One established project for this is Reacting to the Past, which is a series of fairly involved, multi-week role playing "games" - students read up on a historical moment of major change (typically involving a clash between two worldviews) and then they role-play the real historical figures who were involved in the change. For example, they read Plato's Republic and then role-play as various citizens of Athens in 403 BC trying to negotiate and connive and backstab over the decision of whether Athens should be a democracy. Students love it. But it takes a biggish commitment, so it's not clear if it would work for you.

At any rate, you might look at their website if you're thinking about running role-play scenarios or debates with assigned points of view.
posted by LobsterMitten at 6:59 PM on January 31, 2011


When I taught literature at community college (not lit majors, just students who were forced to fulfill their degree requirements), I found that they really appreciated small group tasks that focused on skill building. It was hard to get them to talk seriously about "literature" for more than 5 minutes at a time. So I would give out a sheet with, let's say, 5 different thesis statements related to the text we were studying and I would get them to evaluate the theses as a group. Not only did this get them talking excitedly (and heatedly, as I would always "plant" some terrible theses in there...), it forced them to pay attention to the issues in the texts and, most importantly, it reinforced an essay-writing "skill." If they really want to play along, you get each group to choose one thesis statement, then they collectively draft an outline for an essay to go along with it. At the end each group presents their "essay" and, for the good-humored classes, I would choose a "winner." For the not-so-good-humored classes, I would just offer commentary.

This might be more mechanical than the interpretive tasks you mention, but I've found that it gets them thinking and makes them feel they're doing something "useful."
posted by oohisay at 7:14 PM on January 31, 2011 [1 favorite]

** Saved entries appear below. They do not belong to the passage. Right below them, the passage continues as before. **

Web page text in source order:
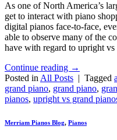
As one of North America’s
get to interact with piano
digital pianos face-to-face,
able to observe many of the
have with regard to upright
Continue reading →
Posted in All Posts | Tagged
grand piano, grand piano,
pianos, upright vs grand
Merriam Pianos Blog, Pianos
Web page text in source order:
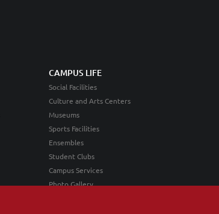
CAMPUS LIFE
Social Facilities
Culture and Arts Centers
Museums
Sports Facilities
Ensembles
Student Clubs
Campus Services
Photo Gallery
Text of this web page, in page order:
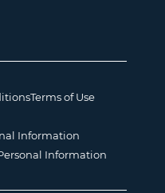
Terms of Use
Information
Information
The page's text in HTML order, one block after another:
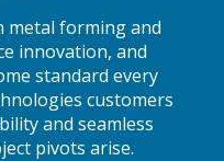
metal forming and
innovation, and
standard every
customers
and seamless
pivots arise.
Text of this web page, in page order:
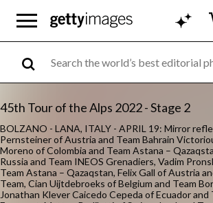
45th Tour of the Alps 2022 - Stage 2
BOLZANO - LANA, ITALY - APRIL 19: Mirror
Pernsteiner of Austria and Team Bahrain
Moreno of Colombia and Team Astana –
Russia and Team INEOS Grenadiers, Vadim
Team Astana – Qazaqstan, Felix Gall of Austria
Team, Cian Uijtdebroeks of Belgium and Team
Jonathan Klever Caicedo Cepeda of Ecuador and
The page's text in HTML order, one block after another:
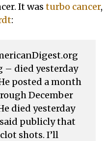
It wasturbo cancer,
:
– died yesterday
posted a month
December
died yesterday
publicly that
shots. I’ll
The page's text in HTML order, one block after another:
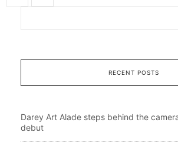
RECENT POSTS
Darey Art Alade steps behind the
debut
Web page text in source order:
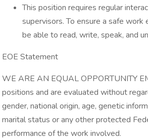
This position requires regular
supervisors. To ensure a safe
be able to read, write, speak, and
EOE Statement
WE ARE AN EQUAL OPPORTUNITY
positions and are evaluated without
gender, national origin, age, genetic
marital status or any other protected
performance of the work involved.
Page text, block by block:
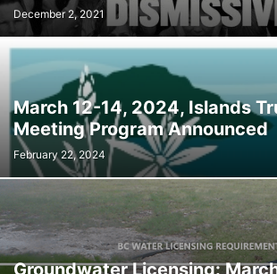
December 2, 2021
March 12-14, 2024, Islands
Meeting Program Announced
February 22, 2024
Groundwater Licensing:
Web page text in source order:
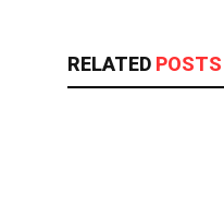
RELATED POSTS
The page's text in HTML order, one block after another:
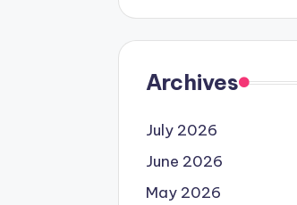
Archives
July 2026
June 2026
May 2026
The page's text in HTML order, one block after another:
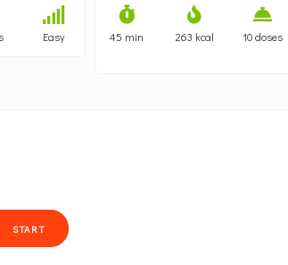
Easy 45 min 263 kcal 10 doses
START
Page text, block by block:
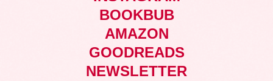
BOOKBUB
AMAZON
GOODREADS
NEWSLETTER
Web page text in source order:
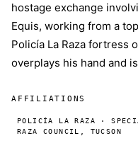
hostage exchange
Equis, working from a
Policía La Raza fortress
overplays his hand and
AFFILIATIONS
POLICÍA LA RAZA ·
RAZA COUNCIL, TUCSON
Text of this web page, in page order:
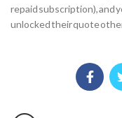
repaid subscription), and
unlocked their quote
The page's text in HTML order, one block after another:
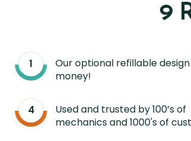
9
Our optional refillable
money!
Used and trusted by 100’s of
mechanics and 1000's of
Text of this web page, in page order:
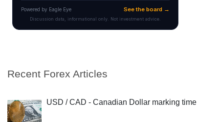
Recent Forex Articles
USD / CAD - Canadian Dollar marking time
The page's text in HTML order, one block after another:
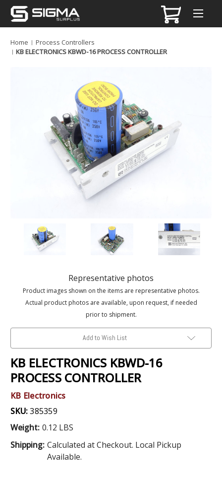
Home
Process Controllers
KB ELECTRONICS KBWD-16 PROCESS CONTROLLER
Representative photos
Product images shown on the items are representative photos.
Actual product photos are available, upon request, if needed
prior to shipment.
Add to Wish List
KB ELECTRONICS KBWD-16
PROCESS CONTROLLER
KB Electronics
SKU:385359
Weight: 0.12 LBS
Shipping: Calculated at Checkout. Local Pickup
Available.
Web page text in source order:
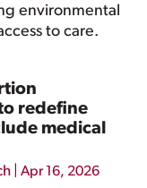
environmental
to care.
redefine
medical
|Apr 16, 2026
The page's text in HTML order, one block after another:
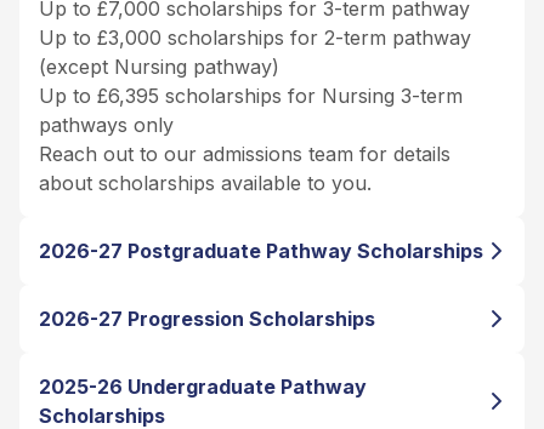
Up to £7,000 scholarships for 3-term pathway
Up to £3,000 scholarships for 2-term pathway
(except Nursing pathway)
Up to £6,395 scholarships for Nursing 3-term
pathways only
Reach out to our admissions team for details
about scholarships available to you.
2026-27 Postgraduate Pathway Scholarships
2026-27 Progression Scholarships
2025-26 Undergraduate Pathway
Scholarships
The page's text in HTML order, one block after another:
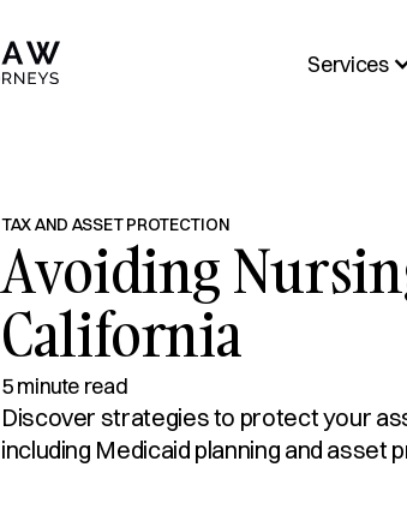
Services
TAX AND ASSET PROTECTION
Avoiding
California
5 minute read
Discover strategies to protect your
including Medicaid planning and asset
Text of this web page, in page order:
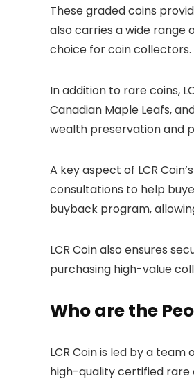
These graded coins
also carries a wide range
choice for coin collectors.
In addition to rare coins,
Canadian Maple Leafs,
wealth preservation and
A key aspect of LCR
consultations to help
buyback program,
LCR Coin also ensures
purchasing high-value
Who are the
LCR Coin is led by a
high-quality certified rare
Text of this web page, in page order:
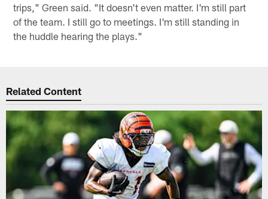
trips," Green said. "It doesn't even matter. I'm still part
of the team. I still go to meetings. I'm still standing in
the huddle hearing the plays."
Related Content
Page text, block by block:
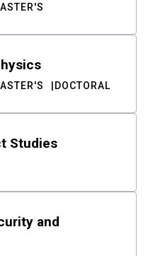
DOCTORAL
Studies
and
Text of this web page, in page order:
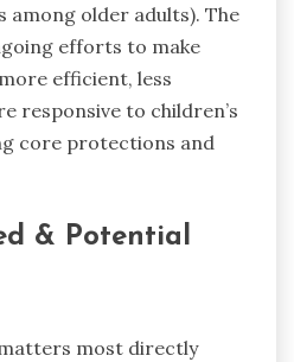
among older adults). The
efforts to make
efficient, less
responsive to children’s
core protections and
& Potential
most directly
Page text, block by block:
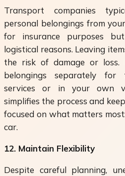
Transport companies
personal belongings from
for insurance purposes
logistical reasons. Leaving
the risk of damage or loss.
belongings separately
services or in your own
simplifies the process and
focused on what matters
car.
12. Maintain Flexibility
Despite careful planning,
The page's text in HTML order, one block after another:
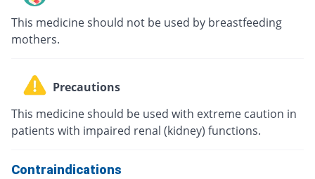
This medicine should not be used by breastfeeding
mothers.
Precautions
This medicine should be used with extreme caution in
patients with impaired renal (kidney) functions.
Contraindications
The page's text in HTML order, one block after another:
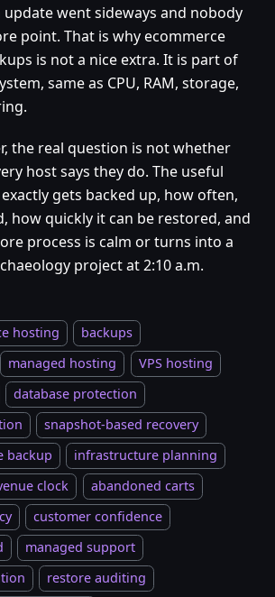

One little trick is to have students quickly write answers to some interesting-to-discuss question (e.g. choose a striking passage, a key word, a big idea from the text or a question about it) but then, instead of talking about/handing in their own, instead exchange their paper with a neighbor, and share that view in the discussion. It doesn't take long to do this, and it can be freeing not to have to talk about your own idea but instead to air someone else's. You can easily add a period of small-group discussion before the whole group gets back together; they'll want to talk to each other when they exchange papers, anyhow.
posted by RogerB at 7:16 PM on January 31, 2011 [1 favorite]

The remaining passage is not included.